Home Artificial IntelligenceMachine Learning How Can Machine Learning Extend to Archaeology?

How Can Machine Learning Extend to Archaeology?

by datatabloid_difmmk

Spanish scientists collaborated on new research paper published in journal sustainabilityapplies machine learning to archaeology to tackle important problems such as determining the provenance and sustainability of artifacts.

study: A supervised machine learning algorithm for predicting the provenance of archaeological pottery fragmentsImage Credit: Masarik/Shutterstock.com

Improving Archaeological Provenance and Sustainability

Archeology is an important scientific field that uncovers the secrets of the past and helps fill gaps in historical knowledge. There are still challenges that must be overcome to provide data that enhance the context of findings in the record.

A key issue in the field of archaeology concerns the provenance and sustainability of artifacts. The most common artifacts found in archaeological excavations are pottery fragments, which can provide a wealth of information such as age, evidence of cultural ties, knowledge exchange, and production techniques.

There is a whole field of archeology that investigates the physiological and geochemical analysis of artifacts, mainly pottery fragments, to uncover their provenance. Archeology is the application of scientific and technical methods in the field of archaeological research.

Geological map of clay sampling sites (pink dots) and archaeological sites (blue dots), mainly around the Sarrià-Sant Gervasi and Ciutat Vella districts. The geological base map has been changed from ICGC. The upper right corner shows a geographical map with the location of each characterized production center (red dots) and the location of the three archaeological sites investigated (yellow dots).

Geological map of clay sampling sites (pink dots) and archaeological sites (blue dots), mainly around the Sarrià-Sant Gervasi and Ciutat Vella districts. The geological base map has been changed from ICGC. The upper right corner shows a geographical map with the location of each characterized production center (red dots) and the location of the three archaeological sites investigated (yellow dots). Image credit: Anglisano, A et al., Sustainability

Sustainability issues

Archaeological discoveries occur not only in the context of the period from which they originate, but also in the context of the modern world and the historical periods in between.
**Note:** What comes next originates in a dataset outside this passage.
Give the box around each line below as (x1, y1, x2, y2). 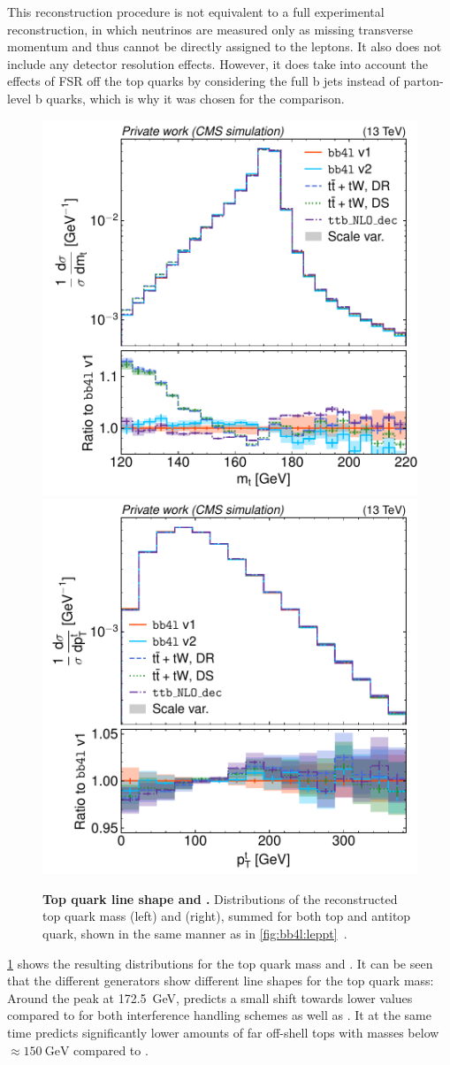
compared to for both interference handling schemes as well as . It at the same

Activities such as agriculture, construction and urbanization complicate the question of origin and sustainability of archaeological excavations and data.

Moreover, the development of new approaches, analytical techniques, and digital tools has led to an exponential growth in datasets. While this is not normally an issue in other areas of human activity, in archaeology it complicates the economic sustainability of this area.

Pathways to greater archaeological sustainability include promoting data standardization, open data, data sharing, and data reuse. Facilitating these approaches can minimize the amount of analysis required during archaeological and archaeological analysis.

current approach

Provenance research requires the definition of reference groups. However, the reference samples essential to these studies are rarely used by different authors in the field of archaeology. Common approaches for obtaining information about artifacts include petrochemical and chemical methods, or a combination of both. They are used both for individual studies and for multiple investigations by research groups.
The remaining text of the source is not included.